ECLI:NL:HR:2008:BB7678
Hoge Raad
- Cassatie
- G.J.M. Corstens
- J.W. Ilsink
- W.M.E. Thomassen
- Rechtspraak.nl
Cassatie tegen vrijspraak van mishandeling in Zaandam
In deze zaak heeft de Hoge Raad op 15 januari 2008 uitspraak gedaan in een cassatieberoep tegen een arrest van het Gerechtshof te Amsterdam. De verdachte was eerder vrijgesproken van meerdere feiten, waaronder mishandeling, maar het cassatieberoep was gericht tegen de vrijspraak van het primair tenlastegelegde feit van mishandeling. De Hoge Raad overwoog dat het cassatieberoep niet gericht was tegen de vrijspraken voor de feiten 1, 3 en 5, maar wel tegen de vrijspraak van feit 2, omdat er geen beperking in de cassatieakte was opgenomen. De Hoge Raad concludeerde dat uit de bewijsmiddelen niet kon worden afgeleid dat de verdachte de onder 2 en 4 tenlastegelegde mishandeling had gepleegd.

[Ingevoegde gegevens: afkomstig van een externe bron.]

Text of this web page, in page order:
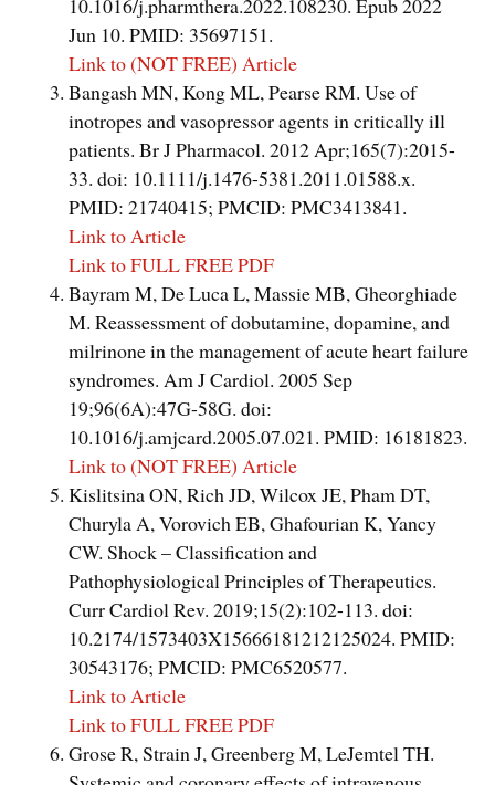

De Hoge Raad vernietigde de bestreden uitspraak voor zover deze aan zijn oordeel was onderworpen en verwees de zaak terug naar het Gerechtshof te Amsterdam voor herbehandeling.
De zaak betreft een incident dat plaatsvond op 2 augustus 2003 in Zaandam, waar de verdachte werd beschuldigd van het opzettelijk mishandelen van twee slachtoffers, [slachtoffer 1] en [slachtoffer 2]. De Hoge Raad oordeelde dat de verklaringen van de slachtoffers niet voldoende bewijs boden voor de bewezenverklaring van de mishandeling. De Hoge Raad benadrukte dat de pleegplaats van de feiten niet uit de bewijsmiddelen kon worden afgeleid en dat er geen letsel was vastgesteld bij het slachtoffer in kwestie. De uitspraak van de Hoge Raad heeft geleid tot de terugverwijzing van de zaak naar het Hof, waar de zaak opnieuw zal worden behandeld en afgedaan.